We can see from this that NET::HTTP performs as expected, taking 10 seconds to run 20 500ms requests. Typhoeus only takes 500ms (the time of the response that took the longest.) One other thing to note is that Typhoeus keeps a pool of libcurl Easy handles to use. For this benchmark I warmed the pool first. So if you test this out it may be a bit slower until the Easy handle pool has enough in it to run all the simultaneous requests.
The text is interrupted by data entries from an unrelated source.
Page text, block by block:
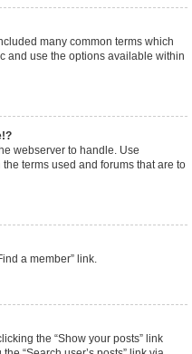
many common terms which
and use the options available within
webserver to handle. Use
terms used and forums that are to
a member” link.
the “Show your posts” link
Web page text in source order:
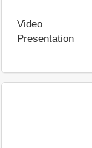
Video
Presentation
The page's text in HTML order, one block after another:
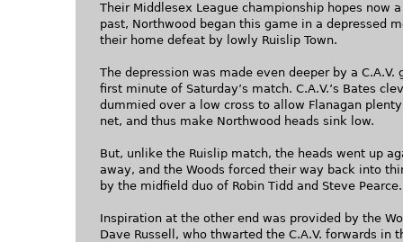
Their Middlesex League championship hopes now
past, Northwood began this game in a depressed
their home defeat by lowly Ruislip Town.
The depression was made even deeper by a C.A.V.
first minute of Saturday’s match. C.A.V.’s Bates
dummied over a low cross to allow Flanagan
net, and thus make Northwood heads sink low.
But, unlike the Ruislip match, the heads went up
away, and the Woods forced their way back into
by the midfield duo of Robin Tidd and Steve Pearce.
Inspiration at the other end was provided by the
Dave Russell, who thwarted the C.A.V. forwards in
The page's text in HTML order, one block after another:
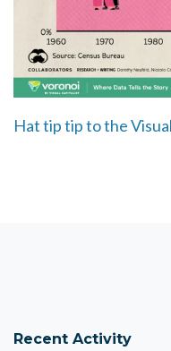
Hat tip tip to the
Recent Activity
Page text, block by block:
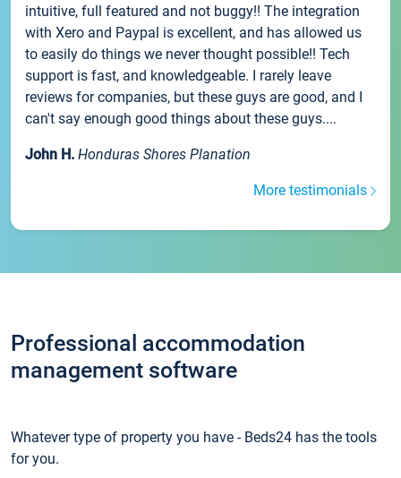
intuitive, full featured and not buggy!! The integration
with Xero and Paypal is excellent, and has allowed us
to easily do things we never thought possible!! Tech
support is fast, and knowledgeable. I rarely leave
reviews for companies, but these guys are good, and I
can't say enough good things about these guys....
John H. Honduras Shores Planation
More testimonials
Professional accommodation
management software
Whatever type of property you have - Beds24 has the tools
for you.
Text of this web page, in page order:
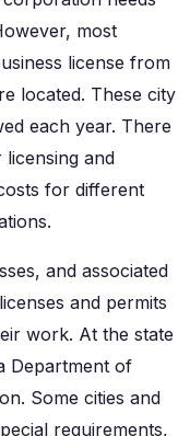
most
license from
located. These city
each year. There
and
for different
and associated
and permits
work. At the state
Department of
Some cities and
requirements,
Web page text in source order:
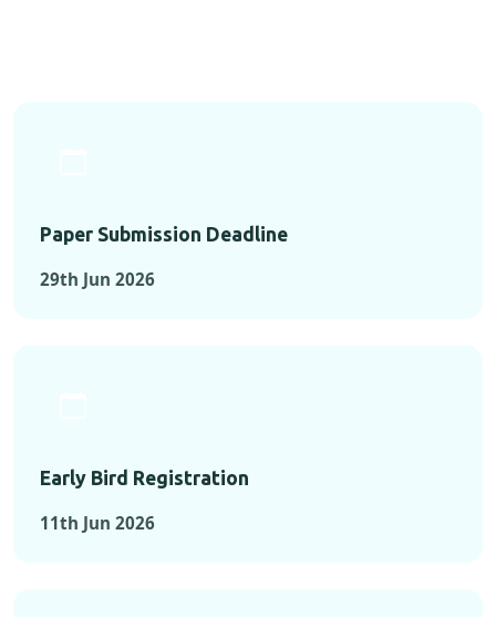
Paper Submission Deadline
29th Jun 2026
Early Bird Registration
11th Jun 2026
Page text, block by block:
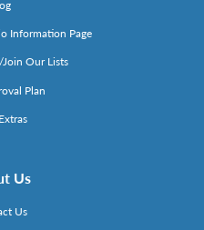
Information Page
Our Lists
Plan
Us
Us
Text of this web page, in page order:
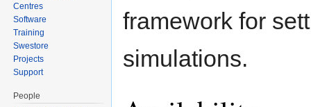
framework for
simulations.
Centres
Software
Training
Swestore
Projects
Support
People
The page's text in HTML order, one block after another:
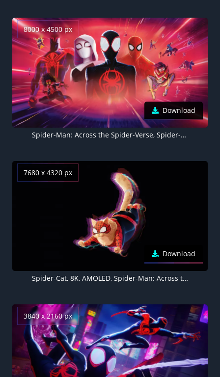
8000 x 4500 px
Download
Spider-Man: Across the Spider-Verse, Spider-People, 8K, 2023 Movies, 5K
7680 x 4320 px
Download
Spider-Cat, 8K, AMOLED, Spider-Man: Across the Spider-Verse, 5K
3840 x 2160 px

For some reason the easy handles can take quite some time to allocate.

Next Steps

  • Write up some more examples.
  • Create a SimpleDB client library using Typhoeus.
  • Create or get someone to create a CouchDB client library using Typhoeus.
  • Add support for automatic retry, exponential back-off, and queuing for later.
  • Add in the support for custom get and set methods on the cache.
  • Add in support for integrated HTTP caching with Memcached.

LICENSE

(The MIT License)

Copyright © 2009:

Paul Dix

Permission is hereby granted, free of charge, to any person obtaining a copy of this software and associated documentation files (the ‘Software’), to deal in the Software without restriction, including without limitation the rights to use, copy, modify, merge, publish, distribute, sublicense, and/or sell copies of the Software, and to permit persons to whom the Software is furnished to do so, subject to the following conditions:

The above copyright notice and this permission notice shall be included in all copies or substantial portions of the Software.

THE SOFTWARE IS PROVIDED ‘AS IS’, WITHOUT WARRANTY OF ANY KIND, EXPRESS OR IMPLIED, INCLUDING BUT NOT LIMITED TO THE WARRANTIES OF MERCHANTABILITY, FITNESS FOR A PARTICULAR PURPOSE AND NONINFRINGEMENT. IN NO EVENT SHALL THE AUTHORS OR COPYRIGHT HOLDERS BE LIABLE FOR ANY CLAIM, DAMAGES OR OTHER LIABILITY, WHETHER IN AN ACTION OF CONTRACT, TORT OR OTHERWISE, ARISING FROM, OUT OF OR IN CONNECTION WITH THE SOFTWARE OR THE USE OR OTHER DEALINGS IN THE SOFTWARE.